DeAngelo Williams lost his mother, Sandra Hill, to the disease in 2014. She was 53 years old. Sandra was the only one of her sisters to make it past the age of 50—all four died from breast cancer at young ages. At the time, DeAngelo played running back for the Carolina Panthers and his mom’s battle spurred him to push the NFL to turn pink in October in honor of her, his aunts, and all women who fight. He now has a 501©3 Foundation—The DeAngelo Williams Foundation—that pays to give 53 mammograms a year to underserved women in the Charlotte community who don’t have the insurance to get a yearly scan. If any lump or cancer is found in the free mammogram, DeAngelo’s foundation then pays for all treatments going forward.
» This Saturday, August 7th, is the fundraising event to pay for those mammograms. It’s called the DeAthlon and is a bike ride and run. It starts at 7:00 a.m. in Waxhaw across from the Marvin Town Centre. Here’s how you can sign up.
Also, women can still call to get a slot for one of the free mammograms. Two of Novant Health’s mobile mammography units will be on-site in Waxhaw. A third unit will be in west Charlotte at the Michael Jordan Family Health Medical Clinic on Freedom Drive for those who might not have transportation to the southern part of Mecklenburg County.
If you’re wanting to see if you qualify for the free mammograms—you must be over the age of 35, have immediate family history, and have not had a mammogram in the past year—please call 980-302-6685. Or, if you want to speak to someone in Spanish, call 980-302-6257.
“Pink is not just a color to me,” DeAngelo has always said. “It’s a lifestyle. Having the mammograms on-site at our event is important to me. It’s seeing your donation dollars go to work—I want people to see their donations at work and I just want to help women. We want them to get tested. Mammograms can save lives.”
Rhiya was only three years old when her Nana died. “Three is young,” DeAngelo said. “I’d like to think she has memories of my mom, but it’s probably only through pictures. You know how when you look at a photo and you kinda put yourself in that mindset that you remember being there? I think that photos of my mom are helpful as a visual aid to Rhiya.”
Both DeAngelo and Molly have bonded over the breast cancer cause in the Charlotte area. Molly first interviewed him in 2009 to specifically ask how the disease impacted his life. Since then, they’ve forged a friendship… though never putting their daughters in the spotlight to talk for them, until now.
“I thought the first time you were going to interview me you’d say you wanted to talk breast cancer, get approval for the interview from the Panthers, ask me one question about cancer, then turn to football and try to talk about the team,” DeAngelo admitted this past week. “But in 45-minutes of us meeting back then, you didn’t ask me one thing about football.” He laughed loudly. “I never forgot that. I know you well enough now to know, you really didn’t care about football. You really did just want to know about the cause and what I was going to do to help.”

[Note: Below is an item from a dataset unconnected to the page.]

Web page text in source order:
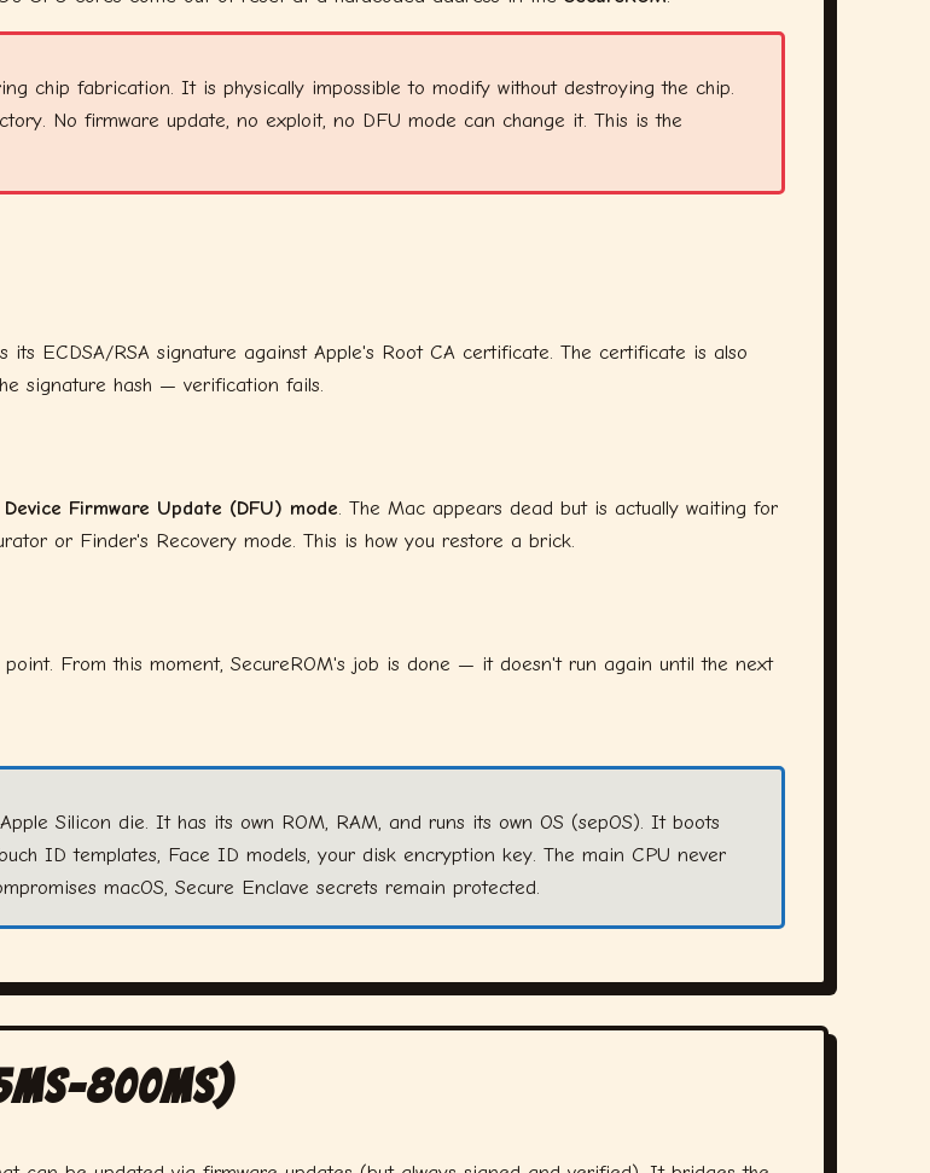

Molly’s mom, Wilsie Hartman, also died of breast cancer. She fought it two times—first diagnosed when Molly was 12—and finally lost her battle in 2017. Molly’s daughter, Parker, had just turned six.

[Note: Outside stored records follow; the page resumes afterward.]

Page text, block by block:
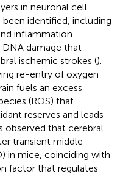
in neuronal cell
identified, including
inflammation.
damage that
ischemic strokes ().
re-entry of oxygen
fuels an excess
(ROS) that
reserves and leads
observed that cerebral
transient middle
in mice, coinciding with
factor that regulates
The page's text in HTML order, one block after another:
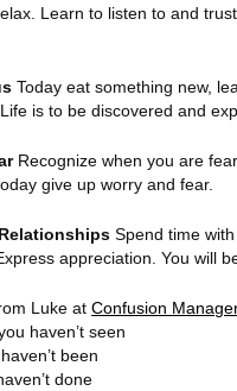
Learn to listen to and
Today eat something new,
is to be discovered and
Recognize when you are
give up worry and fear.
Spend time
appreciation. You will
Luke atConfusion
haven’t seen
been
done
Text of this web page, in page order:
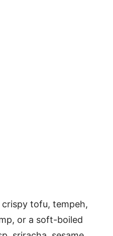
tofu, tempeh,
or a soft-boiled
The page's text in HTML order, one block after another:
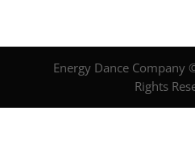
Energy Dance Company
Rights

“I think Parker does have some memories of Grammy,” Molly said. “But I’ve never really asked her what they might be. It’s unnerving to know such an important conversation played out, with TV cameras rolling, and to take a step back and let your child take over. But,” she looked at DeAngelo, “we both agreed to let it happen.”

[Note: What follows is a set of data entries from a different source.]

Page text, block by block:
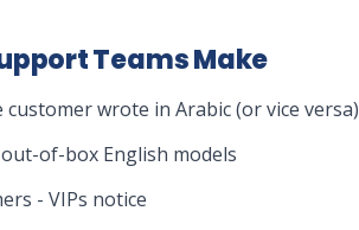
Teams Make
wrote in Arabic (or vice versa)
of-box English models
- VIPs notice
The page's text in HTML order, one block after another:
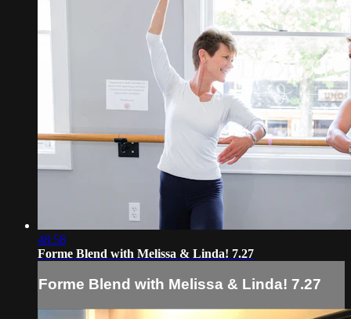
48:58
Forme Blend with Melissa & Linda! 7.27
Forme Blend with Melissa & Linda! 7.27
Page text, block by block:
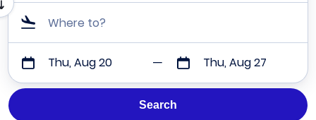
Where to?
Thu, Aug 20 Thu, Aug 27
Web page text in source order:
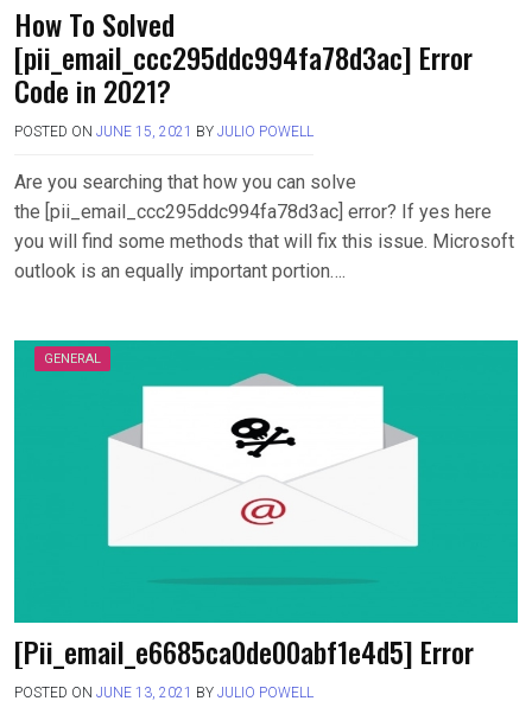
How To Solved
[pii_email_ccc295ddc994fa78d3ac] Error
Code in 2021?
POSTED ON JUNE 15, 2021 BY JULIO POWELL
Are you searching that how you can solve
the [pii_email_ccc295ddc994fa78d3ac] error? If yes here
you will find some methods that will fix this issue. Microsoft
outlook is an equally important portion….
GENERAL
[Pii_email_e6685ca0de00abf1e4d5] Error
POSTED ON JUNE 13, 2021 BY JULIO POWELL
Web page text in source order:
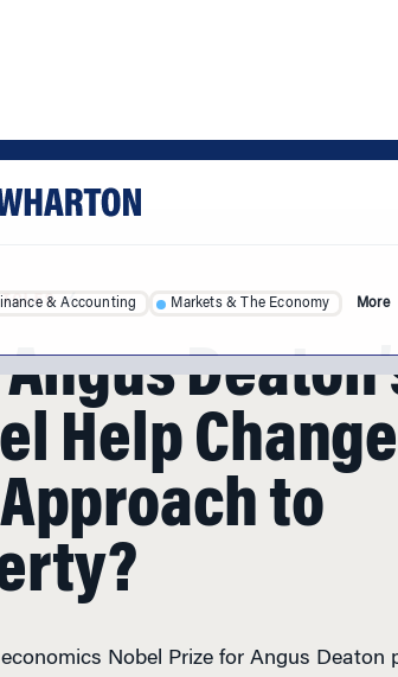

They’re letting it happen because of the importance of mammograms and early detection. The idea to let the girls do the interview came from DeAngelo’s wife, Risalyn. Why not get a child’s perspective on this nasty disease, she said, and ask kids what it means to give back and help?
DeAngelo called Molly, pitched it, and the rest, as they say, is history.
“Our goal is to acknowledge and show—through children—how breast cancer can impact families. It hits one in eight women and one in 1,000 men. But entire families fight when the household has a diagnosis. And, it’s a disease that if caught early, is more likely to be preventable.”
“Get a mammogram,” DeAngelo said. “We just want women to get their mammograms. Call the numbers we have set up to see if you qualify because we want to help you.”